The results have been most dramatic for the heart. In clinical studies of infants, all patients showed significant reduction in heart size during treatment. In one study of 18 infants, all survived past 52 weeks of therapy, 15 were free of ventilator support, and 13 showed improved motor development. Three of those children learned to walk independently, a milestone that untreated infants with Pompe disease never reach.
Skeletal muscle has proven harder to treat. The enzyme doesn’t penetrate muscle tissue as effectively as it does the heart. In late-onset patients, a three-year follow-up showed that lung function stabilized and fatigue decreased, but smaller muscle groups responded better than the large proximal muscles of the hips and shoulders. The best outcomes were seen in the youngest patient who started treatment earliest, reinforcing that early diagnosis makes a real difference.
Long-Term Outlook
Life expectancy for people with GSD, particularly type I, has improved dramatically over the past 30 years. Before uncooked cornstarch therapy became standard, children with severe forms frequently suffered brain damage from repeated episodes of dangerously low blood sugar. Current standards of care largely prevent these crises, and most patients today complete regular education and hold jobs without intellectual disability.
That said, long-term complications still require lifelong monitoring. In GSD type I, liver adenomas need regular imaging to watch for growth or malignant changes. Kidney dysfunction, bone thinning, and anemia can develop over time. In type Ib specifically, immune system problems including low white blood cell counts and inflammatory bowel symptoms add another layer of complexity. For types affecting muscle, progressive weakness and heart involvement require ongoing cardiac and neurological follow-up.

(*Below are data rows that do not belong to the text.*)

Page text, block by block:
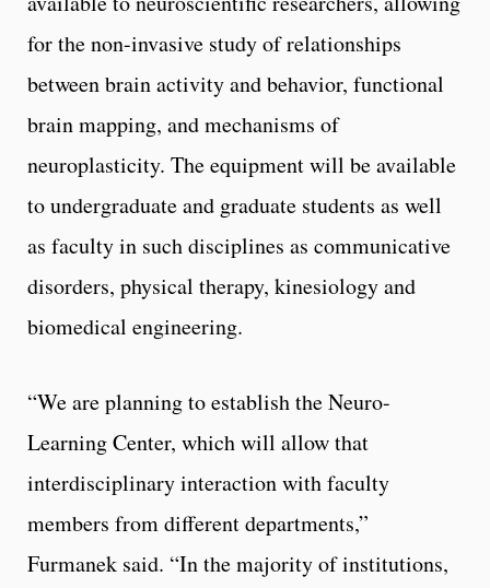
for the non-invasive study of relationships
between brain activity and behavior, functional
brain mapping, and mechanisms of
neuroplasticity. The equipment will be available
to undergraduate and graduate students as well
as faculty in such disciplines as communicative
disorders, physical therapy, kinesiology and
biomedical engineering.
“We are planning to establish the Neuro-
Learning Center, which will allow that
interdisciplinary interaction with faculty
members from different departments,”
Furmanek said. “In the majority of institutions,

Gene therapy is now in clinical trials. Programs for both Pompe disease and GSD type Ia are testing viral vectors designed to deliver a working copy of the defective gene directly to affected tissues. GSD type Ia trials have advanced to Phase III, and Pompe disease gene therapy is in Phase I, both evaluating safety and whether the approach can reduce or eliminate the need for current treatments.